In 1981, the Left Caucus opposed Bob Rae's successful candidacy for the leadership of the Ontario NDP backing MPP Richard Johnston instead.

Prior to the 1983 federal convention, the Left Caucus again pushed for the party to adopt an economic policy focussed on nationalization of industry and issued a document decrying "the half-measures of a mixed economy" and calling for "a socialist industrial strategy based on public sector ownership of the decisive sectors of the economy." The caucus unsuccessfully opposed the adoption of a new "statement of principles" by the NDP in 1983 which watered down the party's commitment to socialism and the planned economy.

In the mid-1980s the Caucus was involved with the Campaign for an Activist Party which attempted unsuccessfully to elect a slate led by Judy Rebick to the executive of the Ontario NDP.

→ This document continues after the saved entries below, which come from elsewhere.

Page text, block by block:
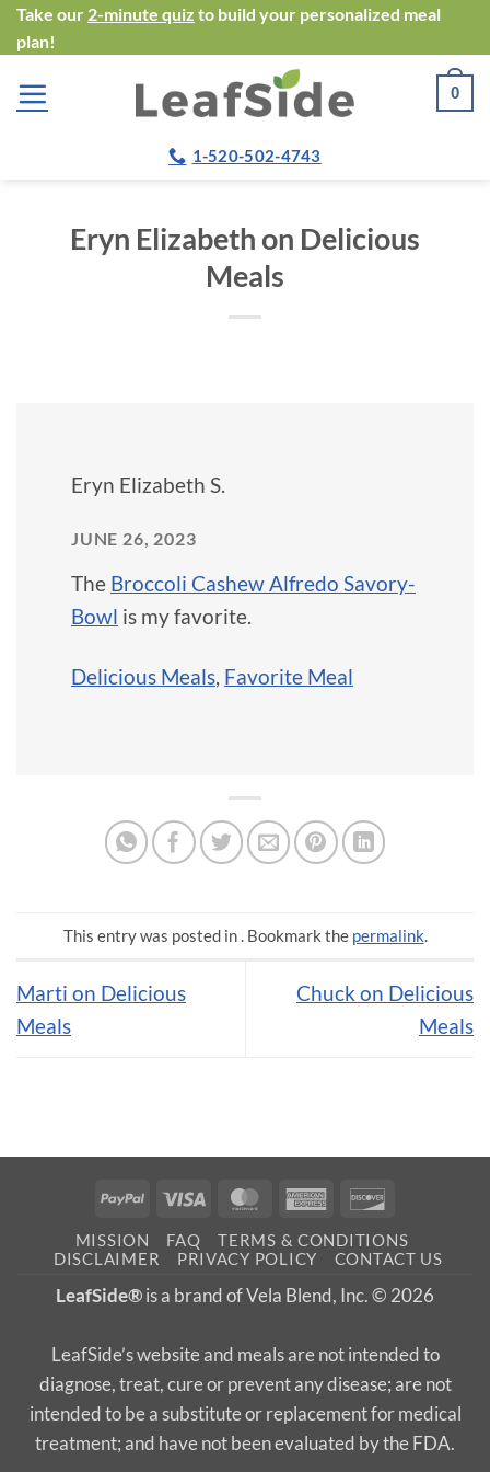
Skip
to
content
Take our 2-minute quiz to build your personalized meal
plan!
0
1-520-502-4743
Eryn Elizabeth on Delicious
Meals
Eryn Elizabeth S.
JUNE 26, 2023
The Broccoli Cashew Alfredo Savory-
Bowl is my favorite.
Delicious Meals, Favorite Meal
This entry was posted in . Bookmark the permalink.
Marti on Delicious
Meals
Chuck on Delicious
Meals
PayPal Visa MasterCardAmerican
MISSION FAQ
TERMS & CONDITIONS
DISCLAIMER
PRIVACY POLICY CONTACT US
LeafSide®is a brand of Vela Blend, Inc. © 2026
LeafSide’s website and meals are not intended to
diagnose, treat, cure or prevent any disease; are not
intended to be a substitute or replacement for medical
treatment; and have not been evaluated by the FDA.
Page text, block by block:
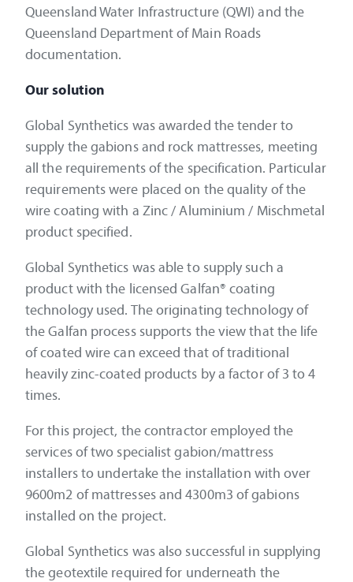
Queensland Water Infrastructure (QWI) and the
Queensland Department of Main Roads
documentation.
Our solution
Global Synthetics was awarded the tender to
supply the gabions and rock mattresses, meeting
all the requirements of the specification. Particular
requirements were placed on the quality of the
wire coating with a Zinc / Aluminium / Mischmetal
product specified.
Global Synthetics was able to supply such a
product with the licensed Galfan® coating
technology used. The originating technology of
the Galfan process supports the view that the life
of coated wire can exceed that of traditional
heavily zinc-coated products by a factor of 3 to 4
times.
For this project, the contractor employed the
services of two specialist gabion/mattress
installers to undertake the installation with over
9600m2 of mattresses and 4300m3 of gabions
installed on the project.
Global Synthetics was also successful in supplying
the geotextile required for underneath the
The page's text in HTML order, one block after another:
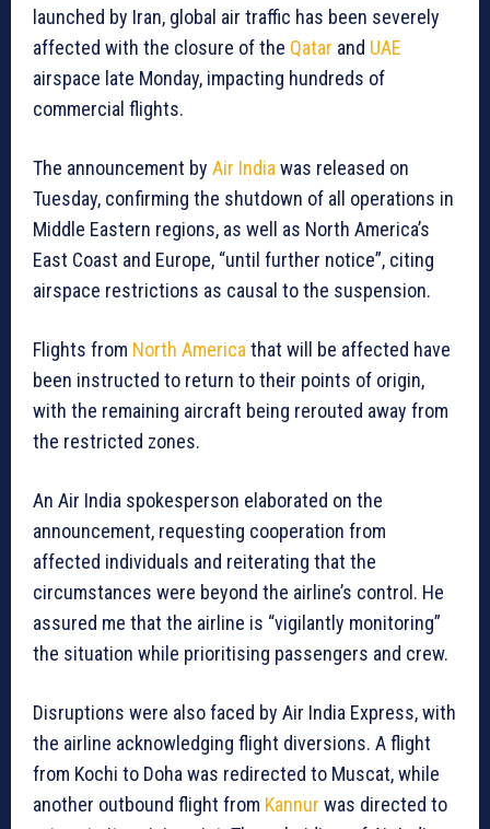
launched by Iran, global air traffic has been severely
affected with the closure of the Qatar and UAE
airspace late Monday, impacting hundreds of
commercial flights.
The announcement by Air Indiawas released on
Tuesday, confirming the shutdown of all operations in
Middle Eastern regions, as well as North America’s
East Coast and Europe, “until further notice”, citing
airspace restrictions as causal to the suspension.
Flights from North Americathat will be affected have
been instructed to return to their points of origin,
with the remaining aircraft being rerouted away from
the restricted zones.
An Air India spokesperson elaborated on the
announcement, requesting cooperation from
affected individuals and reiterating that the
circumstances were beyond the airline’s control. He
assured me that the airline is “vigilantly monitoring”
the situation while prioritising passengers and crew.
Disruptions were also faced by Air India Express, with
the airline acknowledging flight diversions. A flight
from Kochi to Doha was redirected to Muscat, while
another outbound flight from Kannur was directed to

Simon Rosenblum, later a vice-president of the ONDP and chief of staff to provincial finance minister Floyd Laughren, was a leader of the caucus in the early 1980s and authored a resolution that called on an NDP government to use "the central role of public ownership in the development of our primary resource industries". By the end of the 1980s the Left Caucus was led by members of the "Forward" Group such as Gord Doctorow, Wayne Roberts, Harry Kopyto and George Ehring.

The Caucus declined from 1990 to 1995 while the Ontario NDP was in government under Bob Rae with publication of the Left Caucus Newsletter ceasing in 1994. In 1993, leading Left Caucus members Harry Kopyto, Gord Doctorow and Lois Bedard organised an open letter signed by 11 party members including three dissident MPPs criticising the Rae government for being too close to corporate interests and alienating itself from labour.